Неслышно выпал первый снег. Выпал ночью, для этого он всегда почему-то выбирает ночь. Вчера весь день в окна еще глядела хмурая осень, а на рассвете по земле разлилась такая белизна, что ступить боязно.
Из клунь, сараев мальчишки с утра повытаскивали санки за селом Раздольным, на буграх, загалдели, закружились — не хуже весенних галок. У Юрки саней не было, он выпросился посмотреть, как другие катаются.
— В снегу не валяйся, ноги не промочи, — наказала мать, с тем и отпустила.
Он стоял долго. Замерз. Но никто из мальчишек не предложил ему покататься, Юрку словно не замечали… Видит — еще один бежит, запоздалый, и саночки за ним виляют. Вон это кто — Толька Мышкин. Он жил на самом конце села. Хата их была вторая с краю. Построились они перед войной. Тольку Юрка знал мало, вместе они ни разу не играли.
Толька подбежал к Юрке и с ходу:
— Давай вдвоем?
Санки его были на деревянных полозьях, однако крепкие и удобные, скользили легко, стремительно. Они менялись: то Юрка садился впереди, а Толька правил, то Мышкин занимал место пассажира, а Юрка — рулевого. Раза три они все-таки перевернулись. Юркины стеганые, с галошами, бурки промокли.
— Высушим, — сказал Толька. — К нам пойдем и на печке высушим. Домой вернешься как огурчик.
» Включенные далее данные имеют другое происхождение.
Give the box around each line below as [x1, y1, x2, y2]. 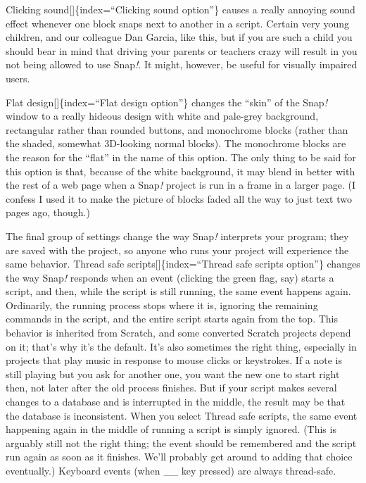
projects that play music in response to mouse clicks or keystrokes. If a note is [6, 353, 342, 368]
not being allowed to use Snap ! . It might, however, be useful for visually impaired [6, 57, 358, 72]
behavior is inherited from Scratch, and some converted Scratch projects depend [6, 325, 351, 340]
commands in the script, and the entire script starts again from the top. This [6, 311, 338, 326]
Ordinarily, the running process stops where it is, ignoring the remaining [6, 297, 318, 312]
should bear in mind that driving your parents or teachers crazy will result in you [6, 43, 358, 58]
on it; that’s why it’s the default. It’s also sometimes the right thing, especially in [6, 339, 357, 353]
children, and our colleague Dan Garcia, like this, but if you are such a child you [6, 30, 353, 44]

Накатались досыта. Когда уже и чубы, и штаны были — хоть выкручивай, вспомнили, что пора сушиться. Пришли к Тольке, поснимали все мокрое, расстелили на печи. Остыли немного, напились воды.
— Что-то есть охота… А тебе? — спросил Толька. — Картошку будешь?
— Буду.
Он открыл заслонку, рогачем — уверенно, как заправская хозяйка, — выдернул из печи казанок и поставил на край топчана, слева от печи. Отбросил крышку. Над казанком поднялся парок.
— Еще горячая!.. Давай скорей. Вот тебе ложка. Бери хлеб.